Le montant réellement perçu dépend de la catégorie de ressources : pour « isolation plancher bas à Vaux-en-Pré », un ménage très modeste mobilise jusqu'à 32 000 €, un ménage modeste 24 000 €, un ménage intermédiaire 18 000 € et un ménage aux revenus supérieurs 4 000 € sur l'assiette de 40 000 € HT. À deux classes gagnées, l'assiette redescend à 30 000 € HT et les montants suivent dans la même proportion.
À l'échelle du territoire, le volume concerné se mesure : environ 37 logements occupés par leur propriétaire, 349 diagnostics publiés pour 1 000 résidences principales, de l'ordre de 43 maisons individuelles. Ce volume ne préjuge d'aucune éligibilité individuelle : il indique seulement où se concentrent, à Vaux-en-Pré, les situations où le scénario décrit sur cette page a le plus de chances d'être pertinent.
Trésorerie du projet à Vaux-en-Pré : 6 000 € de reste à charge pour le profil le plus aidé, accompagnement pris en charge jusqu'à 2 000 €. Un éco-prêt de quinze ans ramène l'effort à 35 € par mois, à comparer aux 1 480 € d'économie annuelle auxquels le plancher bas participe.
Le marché local ne s'arrête pas à la commune : pour l'isolation du plancher bas à Vaux-en-Pré, élargir la consultation à l'ensemble du département (Saône-et-Loire) augmente le nombre d'offres comparables sans dégrader la réactivité du chantier.
Une seule ligne du devis engage réellement l'entreprise : celle qui porte R ≥ 3 m².K/W en sous-face sur local non chauffé. Pour l'isolation du plancher bas à Vaux-en-Pré, exiger sa présence écrite vaut mieux que toute garantie orale, car c'est cette valeur que l'organisme instructeur contrôle avant de solder le dossier.
L'écart entre profils est considérable à Vaux-en-Pré : 32 000 € pour un ménage très modeste contre 4 000 € pour un ménage aux revenus supérieurs, sur la même assiette de 40 000 € HT. Pour l'isolation du plancher bas, le montage financier n'a donc rien de commun d'un foyer à l'autre.
Ce que vérifie l'instructeur avant de payer à Vaux-en-Pré : que R ≥ 3 m².K/W en sous-face sur local non chauffé figure au devis, que un isolateur intervenant en sous-sol soit qualifié RGE à la date de signature, et que le contrôle de continuité en périphérie soit joint. À la clé, un solde pouvant atteindre 32 000 €.

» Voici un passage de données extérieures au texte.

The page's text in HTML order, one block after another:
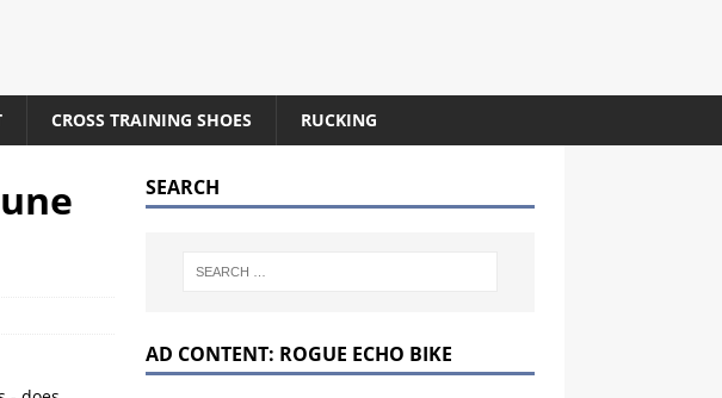
CROSS TRAINING SHOES RUCKING
SEARCH
AD CONTENT: ROGUE ECHO BIKE

Ne signez rien avant l'accord : sur l'isolation du plancher bas à Vaux-en-Pré, l'antériorité du dossier est une condition d'éligibilité, pas une formalité. L'enjeu se chiffre à 32 000 € pour un profil très modeste et 18 000 € pour un profil intermédiaire.
Le palier de classes se calcule avant de signer : à Vaux-en-Pré, l'assiette double presque entre le scénario à deux classes (30 000 € HT) et celui à trois (40 000 € HT). Sur un poste de 2 500 € comme le plancher bas, cet écart justifie souvent d'ajouter un lot plutôt que de s'arrêter au minimum.